The trend in the debt-to-assets ratio has shown a decreasing pattern from 0.26 in 2019 to 0.20 in 2023, reflecting that the company has improved its ability to cover its liabilities with its assets. This suggests a stronger financial position and lower risk of insolvency.
Similarly, the debt-to-capital ratio has also decreased over the years, indicating a decline in the proportion of debt in the company's capital structure. This trend suggests that National Vision Holdings Inc is relying less on debt to finance its operations, which could lead to lower interest expenses and reduced financial risk.
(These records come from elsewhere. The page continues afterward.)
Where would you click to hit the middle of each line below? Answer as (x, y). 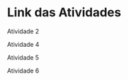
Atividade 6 (23, 71)
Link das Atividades (64, 13)
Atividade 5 (23, 57)
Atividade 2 (23, 31)
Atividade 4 (23, 44)
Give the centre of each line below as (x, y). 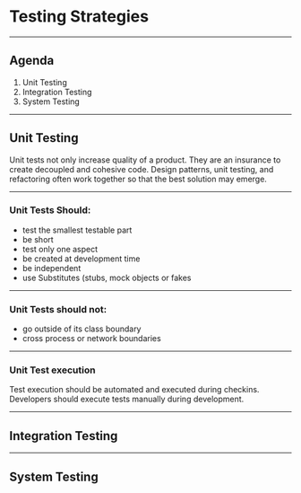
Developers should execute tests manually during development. (127, 399)
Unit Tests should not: (58, 309)
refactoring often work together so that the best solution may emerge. (138, 179)
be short (38, 239)
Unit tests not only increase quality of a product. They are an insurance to (145, 160)
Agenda (32, 61)
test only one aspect (60, 249)
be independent (52, 268)
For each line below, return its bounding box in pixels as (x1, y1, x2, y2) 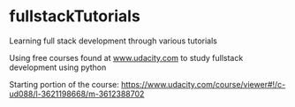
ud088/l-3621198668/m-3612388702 (9, 88, 145, 99)
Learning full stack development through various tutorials (9, 35, 218, 46)
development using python (9, 62, 107, 73)
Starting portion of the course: (9, 79, 119, 89)
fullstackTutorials (9, 6, 141, 27)
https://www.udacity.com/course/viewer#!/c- (120, 79, 286, 89)
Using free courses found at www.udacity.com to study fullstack (9, 52, 244, 63)

The debt-to-equity ratio has shown a decreasing trend from 0.68 in 2019 to 0.53 in 2023, indicating that the company's reliance on debt in relation to equity has decreased. A lower debt-to-equity ratio generally implies a lower financial risk and a healthier balance sheet structure.
The financial leverage ratio has fluctuated over the years but has remained relatively stable. A financial leverage ratio of 2.62 in 2019 and 2023 suggests that the company is using debt to finance a significant portion of its assets. While this could potentially lead to higher returns on equity, it also indicates higher financial risk.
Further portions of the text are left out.